# Let the Staff do their job.



## Scott (29 Dec 2010)

Pet peeve of mine:

Someone reports a post because they feel another member was rude to them. Fine, we get these all the time. What we normally do is have a lookm for ourselves and then make a determination as to whether or not action should be taken. Perhaps in the form of a quiet edit or maybe a posted warning or maybe even going into more 'official' sanctions such as the warning system. It's no big thing and it is, in part, what we are here for - to moderate the discussion.

So, when you report a post because Timmy said saomething to hurt your feelings and then BEFORE we can even get the report and have time to take a look you post a snarky comeback, well, it pisses us off.

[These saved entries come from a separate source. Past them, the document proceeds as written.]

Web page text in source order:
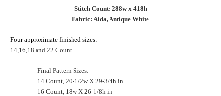
Stitch Count: 288w x 418h
Fabric: Aida, Antique White
Four approximate finished sizes:
14,16,18 and 22 Count
Final Pattern Sizes:
14 Count, 20-1/2w X 29-3/4h in
16 Count, 18w X 26-1/8h in
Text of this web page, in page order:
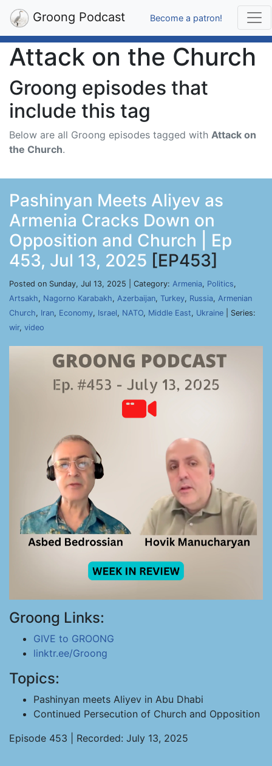
Groong Podcast Become a patron!
Attack on the Church
Groong episodes that
include this tag
Below are all Groong episodes tagged with Attack on
the Church.
Pashinyan Meets Aliyev as
Armenia Cracks Down on
Opposition and Church | Ep
453, Jul 13, 2025 [EP453]
Posted on Sunday, Jul 13, 2025 | Category: Armenia, Politics,
Artsakh, Nagorno Karabakh, Azerbaijan, Turkey, Russia, Armenian
Church, Iran, Economy, Israel, NATO, Middle East, Ukraine | Series:
wir, video
Groong Links:
GIVE to GROONG
linktr.ee/Groong
Topics:
Pashinyan meets Aliyev in Abu Dhabi
Continued Persecution of Church and Opposition
Episode 453 | Recorded: July 13, 2025
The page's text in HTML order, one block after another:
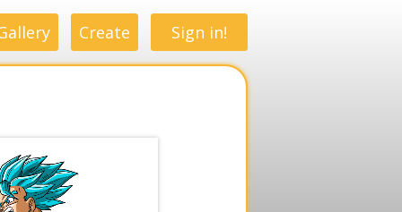
Create Sign in!
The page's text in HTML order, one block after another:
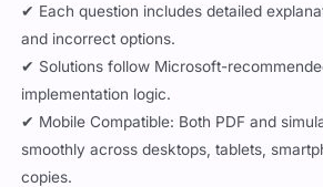
✔ Each question includes detailed
and incorrect options.
✔ Solutions follow Microsoft-
implementation logic.
✔ Mobile Compatible: Both PDF and
smoothly across desktops, tablets,
copies.
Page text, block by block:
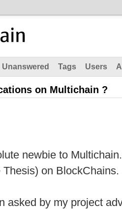
Unanswered Tags Users
on Multichain ?
newbie to
Thesis) on BlockChains.
asked by my project

Quite rightly so.


----------



## PMedMoe (29 Dec 2010)

Makes absolute sense.   :nod:     I would just post the snarky comment.    (just kidding!)


----------



## OldSolduer (29 Dec 2010)

I have a copy of a "Hurt Feelings Report" somewhere......would that help?  ;D


----------



## the 48th regulator (29 Dec 2010)

Is this the one Jim?

dileas

tess


----------



## OldSolduer (29 Dec 2010)

the 48th regulator said:
			
		

> Is this the one Jim?
> 
> dileas
> 
> tess



Sure is!!


----------



## Nfld Sapper (29 Dec 2010)

There is a Canadian version but I don't have it close at hand.....


----------



## Journeyman (29 Dec 2010)

NFLD Sapper said:
			
		

> There is a Canadian version but I don't have it close at hand.....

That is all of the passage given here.